After a 3-0 vote during Thursday’s action session, Lyon County commissioners will sign an action plan to pursue involvement in the Lyon County Neighborhood Stabilization Program Action Plan.
Sam Seeley, Lyon County flood plain manager and zoning director, told commissioners earlier this month that HUD’s new Neighborhood Stabilization Program could help the county. According to HUD’s Web site, the program “will provide emergency assistance to state and local governments to acquire and redevelop foreclosed properties that otherwise become sources of abandonment and blight within their communities.”
Seeley said the Kansas Department of Commerce’s rural-development division, in partnership with the Kansas Housing Resource Corp., home division, will implement the program on a state level.

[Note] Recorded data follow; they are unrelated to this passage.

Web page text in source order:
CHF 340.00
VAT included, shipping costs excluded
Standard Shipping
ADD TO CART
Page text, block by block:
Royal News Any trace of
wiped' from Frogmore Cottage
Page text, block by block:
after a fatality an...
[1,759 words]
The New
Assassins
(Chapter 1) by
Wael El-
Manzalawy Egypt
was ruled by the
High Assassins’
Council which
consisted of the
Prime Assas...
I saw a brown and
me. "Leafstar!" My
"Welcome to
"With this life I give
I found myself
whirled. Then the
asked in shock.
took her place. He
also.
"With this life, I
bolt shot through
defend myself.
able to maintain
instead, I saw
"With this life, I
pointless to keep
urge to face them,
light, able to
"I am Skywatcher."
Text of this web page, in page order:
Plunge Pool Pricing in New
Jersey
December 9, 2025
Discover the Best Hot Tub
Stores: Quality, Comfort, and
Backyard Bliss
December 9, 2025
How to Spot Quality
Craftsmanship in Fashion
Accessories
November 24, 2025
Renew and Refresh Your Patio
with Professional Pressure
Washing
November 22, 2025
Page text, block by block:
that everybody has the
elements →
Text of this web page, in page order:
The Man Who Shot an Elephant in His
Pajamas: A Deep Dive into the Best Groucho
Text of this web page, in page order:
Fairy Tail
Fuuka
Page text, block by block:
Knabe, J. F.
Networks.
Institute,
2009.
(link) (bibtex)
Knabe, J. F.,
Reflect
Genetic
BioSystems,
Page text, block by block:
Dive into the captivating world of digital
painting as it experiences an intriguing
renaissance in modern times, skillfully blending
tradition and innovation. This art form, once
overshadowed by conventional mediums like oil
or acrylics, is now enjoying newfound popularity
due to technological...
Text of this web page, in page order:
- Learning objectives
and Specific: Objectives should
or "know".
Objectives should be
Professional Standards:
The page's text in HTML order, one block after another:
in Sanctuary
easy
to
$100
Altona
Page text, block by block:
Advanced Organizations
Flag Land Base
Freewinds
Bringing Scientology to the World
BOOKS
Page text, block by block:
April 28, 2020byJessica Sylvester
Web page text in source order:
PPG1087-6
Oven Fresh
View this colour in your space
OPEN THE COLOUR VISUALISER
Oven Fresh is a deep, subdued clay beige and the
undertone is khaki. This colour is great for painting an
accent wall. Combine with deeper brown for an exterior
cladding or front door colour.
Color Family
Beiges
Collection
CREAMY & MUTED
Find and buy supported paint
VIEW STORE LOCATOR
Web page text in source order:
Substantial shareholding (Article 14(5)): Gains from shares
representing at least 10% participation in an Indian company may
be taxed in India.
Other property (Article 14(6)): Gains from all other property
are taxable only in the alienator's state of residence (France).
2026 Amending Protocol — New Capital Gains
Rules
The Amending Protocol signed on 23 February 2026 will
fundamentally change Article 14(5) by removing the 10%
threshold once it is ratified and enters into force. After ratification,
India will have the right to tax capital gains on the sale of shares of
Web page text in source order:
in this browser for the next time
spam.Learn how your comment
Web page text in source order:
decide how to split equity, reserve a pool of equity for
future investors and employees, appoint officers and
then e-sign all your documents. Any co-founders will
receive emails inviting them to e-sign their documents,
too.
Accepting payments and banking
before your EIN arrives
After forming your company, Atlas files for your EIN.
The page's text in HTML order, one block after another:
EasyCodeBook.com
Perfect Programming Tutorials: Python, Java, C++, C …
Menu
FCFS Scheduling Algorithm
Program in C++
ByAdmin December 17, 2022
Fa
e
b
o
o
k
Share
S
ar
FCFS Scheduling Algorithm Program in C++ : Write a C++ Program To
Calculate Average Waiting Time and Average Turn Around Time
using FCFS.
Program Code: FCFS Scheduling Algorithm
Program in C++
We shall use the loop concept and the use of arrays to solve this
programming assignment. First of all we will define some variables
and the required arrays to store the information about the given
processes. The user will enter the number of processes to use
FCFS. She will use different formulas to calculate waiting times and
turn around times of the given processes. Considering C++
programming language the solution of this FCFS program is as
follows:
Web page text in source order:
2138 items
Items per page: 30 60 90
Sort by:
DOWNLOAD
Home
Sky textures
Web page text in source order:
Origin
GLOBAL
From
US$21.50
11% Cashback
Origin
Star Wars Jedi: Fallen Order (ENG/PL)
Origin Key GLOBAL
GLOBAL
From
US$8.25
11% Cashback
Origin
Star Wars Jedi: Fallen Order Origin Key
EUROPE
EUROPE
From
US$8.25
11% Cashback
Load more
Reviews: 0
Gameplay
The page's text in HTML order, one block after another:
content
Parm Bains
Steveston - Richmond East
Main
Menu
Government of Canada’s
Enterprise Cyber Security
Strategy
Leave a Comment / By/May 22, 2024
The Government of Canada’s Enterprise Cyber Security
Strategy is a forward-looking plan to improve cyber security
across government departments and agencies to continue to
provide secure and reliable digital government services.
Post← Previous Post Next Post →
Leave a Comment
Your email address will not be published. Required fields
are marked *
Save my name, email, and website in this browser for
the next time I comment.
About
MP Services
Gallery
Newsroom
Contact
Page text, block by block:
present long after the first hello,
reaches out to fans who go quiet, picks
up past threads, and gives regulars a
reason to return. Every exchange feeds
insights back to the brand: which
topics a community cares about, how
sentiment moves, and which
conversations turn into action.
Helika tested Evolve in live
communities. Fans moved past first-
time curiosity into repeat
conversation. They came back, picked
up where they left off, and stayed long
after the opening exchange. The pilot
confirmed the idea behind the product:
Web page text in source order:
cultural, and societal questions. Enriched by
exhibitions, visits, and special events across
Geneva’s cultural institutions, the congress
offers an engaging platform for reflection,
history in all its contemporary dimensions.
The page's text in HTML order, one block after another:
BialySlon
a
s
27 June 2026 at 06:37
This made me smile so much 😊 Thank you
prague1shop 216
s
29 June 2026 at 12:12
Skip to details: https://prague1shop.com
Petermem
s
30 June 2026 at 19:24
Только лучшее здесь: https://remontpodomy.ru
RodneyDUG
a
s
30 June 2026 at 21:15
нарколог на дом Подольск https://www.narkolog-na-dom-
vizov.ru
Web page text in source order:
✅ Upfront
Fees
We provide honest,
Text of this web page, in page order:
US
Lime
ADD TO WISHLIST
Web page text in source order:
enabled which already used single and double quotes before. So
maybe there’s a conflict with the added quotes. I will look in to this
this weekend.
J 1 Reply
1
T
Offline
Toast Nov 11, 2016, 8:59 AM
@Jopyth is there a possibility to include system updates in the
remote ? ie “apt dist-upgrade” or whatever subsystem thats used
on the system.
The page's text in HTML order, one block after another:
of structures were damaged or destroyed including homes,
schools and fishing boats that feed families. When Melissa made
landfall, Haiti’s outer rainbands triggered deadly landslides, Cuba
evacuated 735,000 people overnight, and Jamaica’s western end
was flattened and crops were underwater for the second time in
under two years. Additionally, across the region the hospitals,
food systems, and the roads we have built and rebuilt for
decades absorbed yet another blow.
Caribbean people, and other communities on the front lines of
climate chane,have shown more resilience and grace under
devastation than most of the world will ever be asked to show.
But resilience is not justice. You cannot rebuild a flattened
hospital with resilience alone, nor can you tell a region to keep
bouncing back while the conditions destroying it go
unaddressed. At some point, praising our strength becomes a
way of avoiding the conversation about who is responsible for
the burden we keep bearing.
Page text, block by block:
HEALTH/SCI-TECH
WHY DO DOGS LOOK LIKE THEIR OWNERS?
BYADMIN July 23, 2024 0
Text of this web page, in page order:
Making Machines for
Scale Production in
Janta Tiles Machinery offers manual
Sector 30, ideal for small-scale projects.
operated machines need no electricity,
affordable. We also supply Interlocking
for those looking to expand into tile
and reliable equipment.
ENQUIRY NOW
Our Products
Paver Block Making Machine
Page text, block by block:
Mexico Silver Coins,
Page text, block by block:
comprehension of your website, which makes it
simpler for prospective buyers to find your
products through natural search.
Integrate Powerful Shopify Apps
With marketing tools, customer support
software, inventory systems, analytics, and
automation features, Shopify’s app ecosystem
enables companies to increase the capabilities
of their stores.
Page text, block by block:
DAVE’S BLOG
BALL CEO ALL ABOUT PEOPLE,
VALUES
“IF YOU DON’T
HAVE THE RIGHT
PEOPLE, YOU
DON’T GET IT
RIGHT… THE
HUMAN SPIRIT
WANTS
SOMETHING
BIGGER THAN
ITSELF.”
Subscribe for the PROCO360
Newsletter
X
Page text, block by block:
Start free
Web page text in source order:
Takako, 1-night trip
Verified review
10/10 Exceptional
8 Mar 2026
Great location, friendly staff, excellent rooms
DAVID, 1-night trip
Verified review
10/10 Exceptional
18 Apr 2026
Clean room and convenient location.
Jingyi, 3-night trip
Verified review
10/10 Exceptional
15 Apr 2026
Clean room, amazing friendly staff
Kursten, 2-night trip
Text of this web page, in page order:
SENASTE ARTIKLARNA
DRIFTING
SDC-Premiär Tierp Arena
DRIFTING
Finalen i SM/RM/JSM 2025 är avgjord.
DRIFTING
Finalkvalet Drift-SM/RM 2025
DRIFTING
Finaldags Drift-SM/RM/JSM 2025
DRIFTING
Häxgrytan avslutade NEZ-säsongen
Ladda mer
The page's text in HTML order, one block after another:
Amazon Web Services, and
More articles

Seeley said Thursday morning that the action plan needs to be turned in by today if the county wanted to continue with the program. Seeley said the action plan is non-binding and the county can still back out if needed.
“It doesn’t commit us but it does show that we are willing to commit,” Seeley said. “If something doesn’t work out we can say no ...”
Seeley said the money for the program will have to go to the county level first before it can be dispersed. Lyon County is not looking at a lot of properties to be purchased and rehabilitated because there isn’t a lot of money for the county.
“... It’s just to keep the properties from being blighted or going downhill,” he said. “Why not put them into the hands of somebody who wants a home?”